Training of Models with Large Scale Sparse Features

Model configuration and training

Embedding is widely used in various network structures, especially in the text processing related models. In some scenarios, such as recommendation systems or search engines, the number of feature ids of embedding may be very large. When the feature id reaches a certain amount, the embedding parameter will become very large, which will bring two problems:

  1. The single-machine memory cannot be trained because it cannot store such huge embedding parameters.

  2. The normal training mode needs to synchronize the complete parameters for each iteration. If the parameters are too large, the communication will become very slow, which will affect the training speed.

Fluid supports the training of hundreds of millions of large-scale sparse features embedding. The embedding parameter is only saved on the parameter server. Through the parameter prefetch and gradient sparse update method, the communication volume is greatly reduced and the communication speed is improved.

This function is only valid for distributed training and cannot be used in single node training. It need to work with sparse update.

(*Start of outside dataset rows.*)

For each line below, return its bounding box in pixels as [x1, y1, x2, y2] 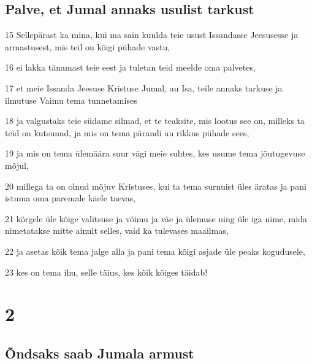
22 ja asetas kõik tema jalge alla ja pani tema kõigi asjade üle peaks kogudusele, [5, 244, 305, 257]
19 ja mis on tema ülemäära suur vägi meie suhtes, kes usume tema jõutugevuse [5, 147, 305, 160]
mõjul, [5, 158, 29, 171]
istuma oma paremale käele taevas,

How to use: When configuring embedding, add the parameters is_distributed=True and is_sparse=True. Parameter dict_size defines the total number of ids in the data. The id can be any value in the int64 range. As long as the total number of ids is less than or equal to dict_size, it can be supported. So before you configure, you need to estimate the total number of feature ids in the data.

emb = fluid.layers.embedding(
    size=[dict_size, embedding_width],

Model storage and inference

When the number of features reaches 100 billion, the parameters are very large, and the single machine can’t hold such huge amount of parameters. As the result, the model is stored and loaded differently from the normal mode:

  1. In normal mode, parameters are saved and loaded on the trainer side;

  2. In distributed mode, all the parameters are saved and loaded on the pserver side. Each pserver only saves and loads the parameters corresponding to the pserver itself.